Los organoids intestinales cultivados en ECM continuaron ampliándose y exhibiendo la formación espontánea de estructuras de florecimiento secundarias. Organoids mantenido por cinco días en la ausencia de matriz extracelular exhibió formas alargadas, enquistadas, e irregulares. La expresión de marcadores atípicos, como villin y ZO-1 se detectó el lado externo del epitelio que fue expuesto al medio.
Ecm embebido organoids manchados para los núcleos, villin, y ZO-1 que demostraba una polaridad básica apical donde el lado apical hacía frente al lumen del organoid. Una vez establecida la monocapa las células formaron uniones estrechas y una capa confluente. La capa confluente también orienta su borde de cepillo que contiene villín hacia el lado apical del epitelio, formando complejos multiproteicos ZO-1 entre las células.
La transición a una cultura de ALI indujo la diferenciación adicional con las células más prominentes del cáliz que fue visualizada manchando para la proteína secretada MUC2 de la mucina para inducir la inversión de la polaridad es crucial quitar todo el ECM sin interrumpir o fragmentar los organoids. Los cambios en los medios también deben hacerse con cuidado para evitar la eliminación de cualquiera de los organoides suspendidos.

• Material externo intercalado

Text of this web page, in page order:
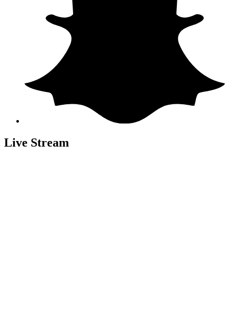
Live Stream

Asegurar que haya suficientes células individuales para el establecimiento del cultivo de monocapa es un determinante importante de su calidad.
Las funciones específicas apicales, como la absorción de nutrientes o las interacciones de patógenos del huésped, ahora pueden estudiarse en sistemas relevantes que se adapten a las necesidades de los investigadores.